Serb relief as EU moves to ease travel 'sanctions'

16th July 2009, Comments 0 comments

The move, yet to be ratified by the European Union's 27 member nations and parliament, has long been awaited by the citizens of Serbia, the largest of the three ex-Yugoslav republic's with 7.5 million people.

Belgrade -- After almost two decades of feeling hated and trapped within their own borders, Serbians breathed a collective sigh of relief Wednesday as the EU confirmed moves to grant them visa free travel.

The European Commission, the bloc's executive arm, recommended the scrapping of visa requirements for travellers from Serbia, Macedonia and Montenegro from the start of next year.

The move, yet to be ratified by the European Union's 27 member nations and parliament, has long been awaited by the citizens of Serbia, the largest of the three ex-Yugoslav republic's with 7.5 million people.

Miroslav Misic expressed delight at hearing the news as he stood in one of the many long queues that have become a common sight outside Belgrade's Western embassies.

"We will finally feel like normal people and not second-class citizens," the businessman told AFP while clutching a thick wad of documents to back his German visa application.

The 50-year-old said he was forced to wake up in the wee hours just in order to travel from his home in the western Serbian town of Valjevo and submit his application, complaining the procedure was "humiliating."

Among the dozens of others standing alongside him was Ana, a 44-year-old who said she was happy Serbians would "finally be able to travel" to most of Europe without administrative obstacles.

"I am particularly pleased because of what this means for young people.
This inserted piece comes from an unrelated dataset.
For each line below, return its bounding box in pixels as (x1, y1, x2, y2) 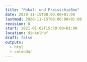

Many of them have never left Serbia," she said.

According to a Belgrade government-backed survey, more than 70 percent of Serbia's youths have never travelled abroad.

Earlier this week, Serbia's pro-Western President Boris Tadic said "the visa liberalisation is of extraordinary importance to our citizens."

The old visa policy was "the last sanction against our citizens as a consequence of wrong policies in the 1990s," he said in reference to the autocratic regime of late president Slobodan Milosevic.

At the start of Yugoslavia's bloody break-up, most Western nations imposed strict visa regimes on citizens from the region. Serbians faced the most stringent measures because of Milosevic's war policies.

But the European Union's move to abolish visas for Serbians was on Wednesday hailed by Bozidar Djelic, the country's deputy prime minister for European integration.

"The visa dungeon has been removed for the citizens of Serbia, but there is no room to relax, we have to keep up with reforms," Djelic was quoted as saying by Beta news agency.

Serbia last year signed an EU trade and aid accord seen as the first formal contract with the 27-member bloc.

But the Stabilisation and Association Agreement has been frozen ever since due to the Netherlands' insistence that Belgrade first shows it is "fully cooperating" with the UN war crimes tribunal based in The Hague.

That cooperation notably means the arrest of two remaining war crimes fugitives thought to be hiding in the Balkan country, former Bosnian Serb military chief Ratko Mladic, wanted for the 1995 genocide in Srebrenica, and former Croatian Serb leader Goran Hadzic.

EU foreign policy chief Javier Solana, who was in Montenegro on the last leg of a Balkans tour on Wednesday, said the recommendation for visa-free travel was "very, very important."

The liberalisation of the visa regime was proof that EU integration was "something tangible, something real, that people will take advantage of," Solana said.